Thus endeth the lesson. Back to Vermont, and the new nominee for Most Dangerous Republican.

Neale Lunderville.

At one time, he was the chief hothead on Jim Douglas’ team. He and Jim Barnett, who’s gone on to a very unsuccessful career as a balls-to-the-wall campaign manager, were dubbed “the Nasty Boys” by the late great Peter Freyne for their skilled knifework in Douglas’ campaigns.

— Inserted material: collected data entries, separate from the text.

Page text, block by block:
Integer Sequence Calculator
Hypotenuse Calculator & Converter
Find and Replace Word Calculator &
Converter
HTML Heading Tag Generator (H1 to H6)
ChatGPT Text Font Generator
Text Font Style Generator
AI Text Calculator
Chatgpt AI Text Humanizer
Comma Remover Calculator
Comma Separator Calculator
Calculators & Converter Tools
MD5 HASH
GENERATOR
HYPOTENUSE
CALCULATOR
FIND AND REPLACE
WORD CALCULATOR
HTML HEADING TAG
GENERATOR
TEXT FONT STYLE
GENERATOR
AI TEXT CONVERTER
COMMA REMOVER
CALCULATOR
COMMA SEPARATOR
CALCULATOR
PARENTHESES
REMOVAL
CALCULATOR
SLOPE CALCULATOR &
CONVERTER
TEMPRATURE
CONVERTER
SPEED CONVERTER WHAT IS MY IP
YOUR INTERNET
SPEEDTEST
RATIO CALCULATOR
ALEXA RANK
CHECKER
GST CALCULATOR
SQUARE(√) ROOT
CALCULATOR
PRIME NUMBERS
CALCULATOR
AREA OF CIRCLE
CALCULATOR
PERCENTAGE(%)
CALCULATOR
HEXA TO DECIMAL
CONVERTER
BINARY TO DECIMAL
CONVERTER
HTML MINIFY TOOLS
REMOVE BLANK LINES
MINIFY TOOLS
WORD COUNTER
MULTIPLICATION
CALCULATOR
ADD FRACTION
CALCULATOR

Since then, little Neale has grown up — and gotten two great big helping hands from Democratic officeholders. Governor Shumlin chose him to be recovery czar after Tropical Storm Irene, and now Burlington Mayor Miro Weinberger has engineered his hiring as interim head of the Burlington Electric Department.

In the process, the Nasty Boy has acquired a solid nonpartisan reputation as the go-to guy when trouble strikes. He’s been chosen by not one, but two, top Democrats to take on big administrative challenges.

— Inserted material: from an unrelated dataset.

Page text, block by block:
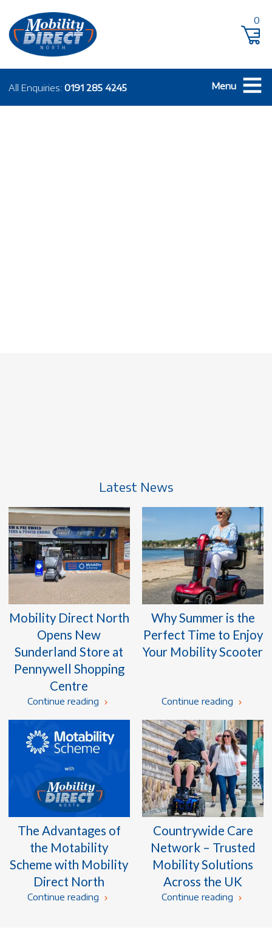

Okay, here’s a hypothetical for you. In the next biennium, the Shumlin administration will unveil its plan for single-payer health care. It’ll be big, expensive, controversial, and a tough sell, even in a lopsided Democratic legislature. Win or lose, Shumlin will expend a lot of his political capital in the fight.

He also faces the whole issue of school funding and organization. Whatever he and the legislature do, more enemies will be made and more people will be alienated.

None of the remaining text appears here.